* _RECORDS FOR PROCESSING_:
╭──

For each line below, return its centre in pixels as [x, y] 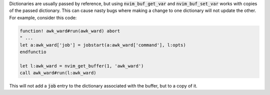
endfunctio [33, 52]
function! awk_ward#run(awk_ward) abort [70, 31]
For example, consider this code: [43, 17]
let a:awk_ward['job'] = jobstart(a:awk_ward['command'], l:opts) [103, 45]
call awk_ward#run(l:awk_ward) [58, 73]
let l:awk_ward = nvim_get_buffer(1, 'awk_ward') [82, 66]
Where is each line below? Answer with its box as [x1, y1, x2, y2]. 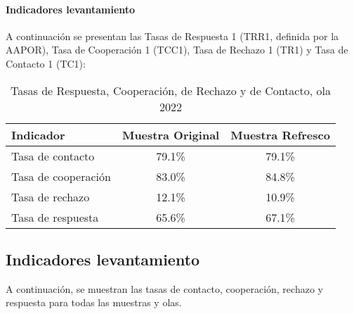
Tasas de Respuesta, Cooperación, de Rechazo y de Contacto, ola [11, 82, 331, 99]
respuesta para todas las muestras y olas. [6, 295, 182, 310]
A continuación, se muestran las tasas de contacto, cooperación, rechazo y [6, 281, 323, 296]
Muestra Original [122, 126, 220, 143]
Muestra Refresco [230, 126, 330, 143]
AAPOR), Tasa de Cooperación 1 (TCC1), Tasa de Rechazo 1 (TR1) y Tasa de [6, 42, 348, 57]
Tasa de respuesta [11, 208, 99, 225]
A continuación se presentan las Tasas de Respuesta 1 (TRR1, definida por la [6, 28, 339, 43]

╰──
╭──

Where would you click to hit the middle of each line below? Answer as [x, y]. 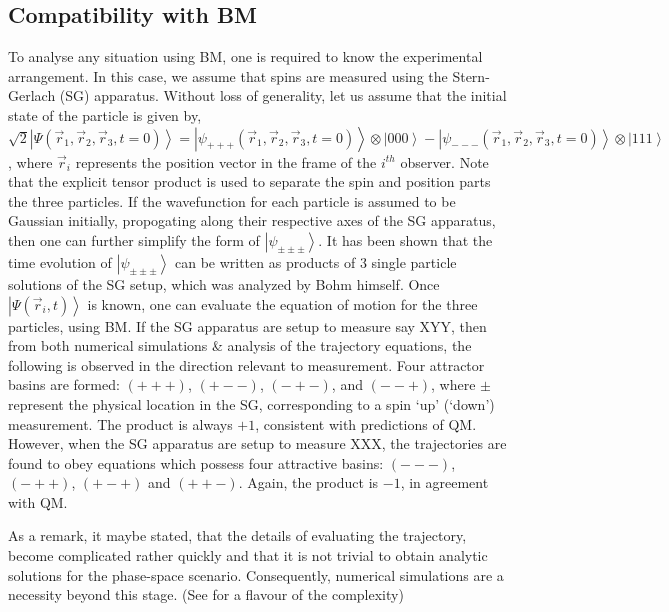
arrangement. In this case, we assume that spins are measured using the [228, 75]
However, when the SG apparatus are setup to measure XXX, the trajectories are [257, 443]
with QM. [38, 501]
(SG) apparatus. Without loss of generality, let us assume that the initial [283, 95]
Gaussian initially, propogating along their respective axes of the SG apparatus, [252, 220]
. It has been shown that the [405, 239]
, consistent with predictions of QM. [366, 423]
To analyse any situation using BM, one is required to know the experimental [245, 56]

╰──
╭──

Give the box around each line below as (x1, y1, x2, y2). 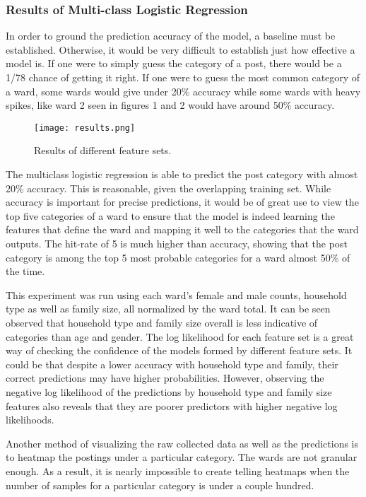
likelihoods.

╰──

* _EXERCISE BRIEF_: Return exactly the stretch above whose first line contains "For each line" and whose last line contains "respuesta para todas", and nothing outside it. The pictures should not appear.

* _SOLUTION TO THE EXERCISE_:
For each line below, return its centre in pixels as [x, y] 
endfunctio [33, 52]
function! awk_ward#run(awk_ward) abort [70, 31]
For example, consider this code: [43, 17]
let a:awk_ward['job'] = jobstart(a:awk_ward['command'], l:opts) [103, 45]
call awk_ward#run(l:awk_ward) [58, 73]
let l:awk_ward = nvim_get_buffer(1, 'awk_ward') [82, 66]
Where is each line below? Answer with its box as [x1, y1, x2, y2]. 
Tasas de Respuesta, Cooperación, de Rechazo y de Contacto, ola [11, 82, 331, 99]
respuesta para todas las muestras y olas. [6, 295, 182, 310]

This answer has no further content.